■ **Exercise**:
Among the entries below, please repeat exactly and only the lines from the line containing "aperto con Tor" to the line containing "Answer as (x, y).", both lines included.

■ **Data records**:
----------

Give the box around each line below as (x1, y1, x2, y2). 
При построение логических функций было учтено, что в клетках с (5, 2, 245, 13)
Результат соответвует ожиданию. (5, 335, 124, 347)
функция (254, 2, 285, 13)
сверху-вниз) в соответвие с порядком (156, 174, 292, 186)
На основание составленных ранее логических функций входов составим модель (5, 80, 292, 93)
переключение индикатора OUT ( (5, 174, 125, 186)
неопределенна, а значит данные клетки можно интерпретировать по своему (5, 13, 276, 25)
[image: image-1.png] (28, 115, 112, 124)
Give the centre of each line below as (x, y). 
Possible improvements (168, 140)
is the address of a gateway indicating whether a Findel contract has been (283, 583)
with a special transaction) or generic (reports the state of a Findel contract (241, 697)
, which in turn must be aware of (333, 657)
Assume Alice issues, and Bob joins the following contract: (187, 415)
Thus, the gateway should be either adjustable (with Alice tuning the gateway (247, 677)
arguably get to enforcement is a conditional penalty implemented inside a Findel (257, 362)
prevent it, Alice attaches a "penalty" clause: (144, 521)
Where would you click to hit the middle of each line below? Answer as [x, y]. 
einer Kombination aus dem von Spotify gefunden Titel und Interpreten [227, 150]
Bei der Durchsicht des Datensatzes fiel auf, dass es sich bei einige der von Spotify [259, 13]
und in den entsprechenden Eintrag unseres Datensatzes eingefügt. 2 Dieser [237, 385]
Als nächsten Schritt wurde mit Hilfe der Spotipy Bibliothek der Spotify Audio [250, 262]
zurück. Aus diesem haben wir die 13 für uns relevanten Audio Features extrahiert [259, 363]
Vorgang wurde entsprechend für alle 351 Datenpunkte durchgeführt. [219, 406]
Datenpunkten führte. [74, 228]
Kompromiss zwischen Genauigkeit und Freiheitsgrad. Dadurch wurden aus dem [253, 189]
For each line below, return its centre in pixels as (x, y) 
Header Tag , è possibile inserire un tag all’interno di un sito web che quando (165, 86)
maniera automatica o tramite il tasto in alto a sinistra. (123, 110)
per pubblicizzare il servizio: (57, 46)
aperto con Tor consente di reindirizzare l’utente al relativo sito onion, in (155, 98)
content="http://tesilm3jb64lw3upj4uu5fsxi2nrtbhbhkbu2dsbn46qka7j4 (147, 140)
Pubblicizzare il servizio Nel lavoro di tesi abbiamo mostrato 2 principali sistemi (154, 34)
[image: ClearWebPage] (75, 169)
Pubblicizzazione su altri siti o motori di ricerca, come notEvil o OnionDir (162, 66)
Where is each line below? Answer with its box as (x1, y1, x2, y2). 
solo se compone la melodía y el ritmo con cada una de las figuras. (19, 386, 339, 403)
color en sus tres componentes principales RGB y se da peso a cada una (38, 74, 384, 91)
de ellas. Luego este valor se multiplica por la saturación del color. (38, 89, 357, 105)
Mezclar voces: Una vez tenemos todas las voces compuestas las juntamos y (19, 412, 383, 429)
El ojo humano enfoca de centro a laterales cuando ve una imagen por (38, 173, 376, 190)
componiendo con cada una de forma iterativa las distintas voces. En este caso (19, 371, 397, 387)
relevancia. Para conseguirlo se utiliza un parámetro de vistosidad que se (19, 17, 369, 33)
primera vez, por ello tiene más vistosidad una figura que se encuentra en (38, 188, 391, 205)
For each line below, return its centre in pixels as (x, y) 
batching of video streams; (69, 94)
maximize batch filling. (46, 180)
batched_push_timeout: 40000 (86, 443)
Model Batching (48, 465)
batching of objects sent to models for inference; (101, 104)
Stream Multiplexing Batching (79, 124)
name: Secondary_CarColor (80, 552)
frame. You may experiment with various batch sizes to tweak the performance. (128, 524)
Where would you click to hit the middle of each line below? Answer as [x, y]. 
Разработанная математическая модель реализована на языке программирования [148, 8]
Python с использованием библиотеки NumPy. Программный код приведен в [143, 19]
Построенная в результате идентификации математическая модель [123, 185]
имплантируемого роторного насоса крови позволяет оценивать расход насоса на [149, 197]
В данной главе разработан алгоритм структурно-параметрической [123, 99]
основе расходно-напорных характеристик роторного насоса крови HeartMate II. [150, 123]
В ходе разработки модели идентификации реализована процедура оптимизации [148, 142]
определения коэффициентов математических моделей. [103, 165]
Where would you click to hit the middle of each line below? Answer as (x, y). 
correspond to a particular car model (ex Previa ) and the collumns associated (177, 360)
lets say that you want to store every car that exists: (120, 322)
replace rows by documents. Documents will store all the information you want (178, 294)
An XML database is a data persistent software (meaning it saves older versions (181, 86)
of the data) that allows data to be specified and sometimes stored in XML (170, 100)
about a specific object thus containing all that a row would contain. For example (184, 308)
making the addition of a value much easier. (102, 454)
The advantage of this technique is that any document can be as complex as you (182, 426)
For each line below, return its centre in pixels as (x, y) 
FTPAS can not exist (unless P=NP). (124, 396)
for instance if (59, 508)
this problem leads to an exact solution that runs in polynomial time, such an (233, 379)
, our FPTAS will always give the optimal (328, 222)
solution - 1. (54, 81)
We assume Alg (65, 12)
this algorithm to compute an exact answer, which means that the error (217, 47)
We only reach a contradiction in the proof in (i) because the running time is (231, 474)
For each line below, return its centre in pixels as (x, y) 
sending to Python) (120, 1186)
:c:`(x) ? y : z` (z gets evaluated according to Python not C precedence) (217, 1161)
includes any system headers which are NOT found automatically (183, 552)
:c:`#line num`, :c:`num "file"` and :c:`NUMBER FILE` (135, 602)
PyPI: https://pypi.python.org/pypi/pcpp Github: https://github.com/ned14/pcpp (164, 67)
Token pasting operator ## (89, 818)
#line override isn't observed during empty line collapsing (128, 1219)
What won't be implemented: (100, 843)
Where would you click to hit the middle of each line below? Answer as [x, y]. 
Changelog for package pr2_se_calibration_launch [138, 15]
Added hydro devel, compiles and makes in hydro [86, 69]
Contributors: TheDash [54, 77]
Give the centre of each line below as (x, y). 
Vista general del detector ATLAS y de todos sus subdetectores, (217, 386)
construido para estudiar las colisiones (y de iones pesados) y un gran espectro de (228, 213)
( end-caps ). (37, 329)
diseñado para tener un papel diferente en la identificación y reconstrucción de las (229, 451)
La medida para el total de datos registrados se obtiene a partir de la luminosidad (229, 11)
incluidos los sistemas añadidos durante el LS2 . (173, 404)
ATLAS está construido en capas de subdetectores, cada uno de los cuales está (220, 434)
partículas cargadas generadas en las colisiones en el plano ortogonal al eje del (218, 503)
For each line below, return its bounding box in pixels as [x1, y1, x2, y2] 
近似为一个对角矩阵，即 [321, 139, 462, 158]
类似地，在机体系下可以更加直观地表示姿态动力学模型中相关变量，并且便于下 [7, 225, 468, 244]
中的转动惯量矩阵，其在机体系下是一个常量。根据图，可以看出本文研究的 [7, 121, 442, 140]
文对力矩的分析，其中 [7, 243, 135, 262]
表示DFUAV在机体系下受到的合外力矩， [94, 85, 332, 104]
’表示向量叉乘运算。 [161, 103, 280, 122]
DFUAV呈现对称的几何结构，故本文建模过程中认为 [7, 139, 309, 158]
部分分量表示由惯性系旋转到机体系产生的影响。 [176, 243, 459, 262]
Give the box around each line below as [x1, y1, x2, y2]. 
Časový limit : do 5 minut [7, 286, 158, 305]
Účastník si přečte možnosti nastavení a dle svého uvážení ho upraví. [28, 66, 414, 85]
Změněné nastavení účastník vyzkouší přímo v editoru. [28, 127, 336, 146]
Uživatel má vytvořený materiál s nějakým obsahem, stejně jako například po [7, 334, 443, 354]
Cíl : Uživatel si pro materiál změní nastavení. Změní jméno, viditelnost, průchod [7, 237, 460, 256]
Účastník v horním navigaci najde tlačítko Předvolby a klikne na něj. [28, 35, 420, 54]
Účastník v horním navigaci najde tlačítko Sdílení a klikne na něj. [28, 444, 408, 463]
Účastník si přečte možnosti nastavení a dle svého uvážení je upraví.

----------

■ **Answer to this problem**:
aperto con Tor consente di reindirizzare l’utente al relativo sito onion, in (155, 98)
content="http://tesilm3jb64lw3upj4uu5fsxi2nrtbhbhkbu2dsbn46qka7j4 (147, 140)
Pubblicizzare il servizio Nel lavoro di tesi abbiamo mostrato 2 principali sistemi (154, 34)
[image: ClearWebPage] (75, 169)
Pubblicizzazione su altri siti o motori di ricerca, come notEvil o OnionDir (162, 66)
Where is each line below? Answer with its box as (x1, y1, x2, y2). 
solo se compone la melodía y el ritmo con cada una de las figuras. (19, 386, 339, 403)
color en sus tres componentes principales RGB y se da peso a cada una (38, 74, 384, 91)
de ellas. Luego este valor se multiplica por la saturación del color. (38, 89, 357, 105)
Mezclar voces: Una vez tenemos todas las voces compuestas las juntamos y (19, 412, 383, 429)
El ojo humano enfoca de centro a laterales cuando ve una imagen por (38, 173, 376, 190)
componiendo con cada una de forma iterativa las distintas voces. En este caso (19, 371, 397, 387)
relevancia. Para conseguirlo se utiliza un parámetro de vistosidad que se (19, 17, 369, 33)
primera vez, por ello tiene más vistosidad una figura que se encuentra en (38, 188, 391, 205)
For each line below, return its centre in pixels as (x, y) 
batching of video streams; (69, 94)
maximize batch filling. (46, 180)
batched_push_timeout: 40000 (86, 443)
Model Batching (48, 465)
batching of objects sent to models for inference; (101, 104)
Stream Multiplexing Batching (79, 124)
name: Secondary_CarColor (80, 552)
frame. You may experiment with various batch sizes to tweak the performance. (128, 524)
Where would you click to hit the middle of each line below? Answer as [x, y]. 
Разработанная математическая модель реализована на языке программирования [148, 8]
Python с использованием библиотеки NumPy. Программный код приведен в [143, 19]
Построенная в результате идентификации математическая модель [123, 185]
имплантируемого роторного насоса крови позволяет оценивать расход насоса на [149, 197]
В данной главе разработан алгоритм структурно-параметрической [123, 99]
основе расходно-напорных характеристик роторного насоса крови HeartMate II. [150, 123]
В ходе разработки модели идентификации реализована процедура оптимизации [148, 142]
определения коэффициентов математических моделей. [103, 165]
Where would you click to hit the middle of each line below? Answer as (x, y). 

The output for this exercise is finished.